14. The method of claim 1, wherein the overall daily dose of PEA administered to a subject is between 200 and 1500 mg/day, or between 400 and 1200 mg/day and wherein, when PEA is administered in combination or in a composition with melatonin, the daily dose of melatonin administered to a subject is between 0.1 and 5 mg/day.

15. The method of claim 1, wherein palmitoylethanolamide and melatonin, TRP or 5H-TRP and optionally DHA are contained in pharmaceutical or veterinary formulations and are formulated in dosage forms for oral, buccal, parenteral, rectal, topical, or transdermal administration.

16. The method of claim 1, wherein palmitoylethanolamide and melatonin, TRP or 5H-TRP and optionally DHA are contained in dietary compositions, food supplements, complementary feeds, or food for special medical purposes (FSMP).

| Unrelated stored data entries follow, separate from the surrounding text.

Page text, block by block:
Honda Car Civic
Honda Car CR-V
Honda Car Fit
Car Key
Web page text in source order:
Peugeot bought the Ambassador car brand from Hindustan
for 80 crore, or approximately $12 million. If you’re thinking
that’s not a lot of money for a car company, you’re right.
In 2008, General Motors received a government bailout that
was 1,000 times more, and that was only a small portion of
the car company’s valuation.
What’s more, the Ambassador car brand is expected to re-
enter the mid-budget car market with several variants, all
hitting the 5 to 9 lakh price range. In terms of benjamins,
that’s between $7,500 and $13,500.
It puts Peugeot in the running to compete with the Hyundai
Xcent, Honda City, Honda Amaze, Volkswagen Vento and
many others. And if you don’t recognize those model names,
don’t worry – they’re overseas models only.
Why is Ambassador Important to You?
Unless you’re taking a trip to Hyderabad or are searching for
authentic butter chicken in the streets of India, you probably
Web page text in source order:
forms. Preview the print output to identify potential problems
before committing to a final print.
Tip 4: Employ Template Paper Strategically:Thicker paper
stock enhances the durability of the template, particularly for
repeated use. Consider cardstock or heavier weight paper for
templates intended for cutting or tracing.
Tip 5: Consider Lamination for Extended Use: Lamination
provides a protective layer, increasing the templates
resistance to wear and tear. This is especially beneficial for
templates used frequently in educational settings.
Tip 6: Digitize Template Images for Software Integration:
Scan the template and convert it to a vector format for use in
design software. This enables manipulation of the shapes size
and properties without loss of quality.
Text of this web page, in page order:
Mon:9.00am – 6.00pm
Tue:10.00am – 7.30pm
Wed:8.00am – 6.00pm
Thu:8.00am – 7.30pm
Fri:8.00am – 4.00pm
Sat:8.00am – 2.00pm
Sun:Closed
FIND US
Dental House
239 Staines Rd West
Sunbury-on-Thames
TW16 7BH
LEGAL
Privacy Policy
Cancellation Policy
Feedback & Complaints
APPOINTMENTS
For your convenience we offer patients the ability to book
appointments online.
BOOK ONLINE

17. The method of claim 1, wherein the neurobehavioral disorders are associated with:

A. neurodevelopmental disorders of both humans and pets (dogs and cats), such as autism spectrum disorders (ASD) and attention deficit/hyperactivity disorder (ADHD), including, but not limited to, if in comorbidity with epilepsy;

B. anxious/phobic states (e.g., noise phobia, separation anxiety);

C. neurobehavioral disorders related to dementia and senile dementias, including Alzheimer's type in humans and the canine/feline counterpart CDS (Cognitive Dysfunction Syndrome).

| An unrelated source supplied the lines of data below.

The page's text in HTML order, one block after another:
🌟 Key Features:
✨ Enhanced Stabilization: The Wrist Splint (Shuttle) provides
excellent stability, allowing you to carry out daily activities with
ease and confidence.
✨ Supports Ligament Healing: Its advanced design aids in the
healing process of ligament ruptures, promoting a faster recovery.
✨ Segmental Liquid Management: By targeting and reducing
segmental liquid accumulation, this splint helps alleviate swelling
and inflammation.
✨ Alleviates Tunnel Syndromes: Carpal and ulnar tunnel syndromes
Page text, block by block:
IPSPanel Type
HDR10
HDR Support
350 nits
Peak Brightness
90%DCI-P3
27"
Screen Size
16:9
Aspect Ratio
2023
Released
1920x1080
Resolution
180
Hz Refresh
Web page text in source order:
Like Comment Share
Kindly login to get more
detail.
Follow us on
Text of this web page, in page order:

18. A composition comprising or consisting of a mixture of palmitoylethanolamide, preferably ultra-micronized palmitoylethanolamide, melatonin or TRP or 5H-TRP, optionally DHA and pharmaceutically acceptable excipients, wherein the PEA/melatonin weight ratio is preferably between at least 11:1 and 8:1, or between at least 10:1 and 9:1, and when PEA is in a micronized or non-micronized form, the PEA/melatonin weight ratio is preferably between at least 20:1 and 10:1, or between at least 18:1 and 12:1, or wherein the PEA/TRP or PEA/5H-TRP weight ratio is preferably between at least 5:1 and 1:10, or between at least 3:1 and 1:6.

19. A pharmaceutical or veterinary formulation, dietary compositions, food supplements, complementary feeds, or foods for special medical purposes comprising the composition according to claim 18.

20. The formulation according to claim 19, containing PEA and melatonin, wherein the PEA is between 200 and 1500 mg and the melatonin is between 0.1 and 5 mg.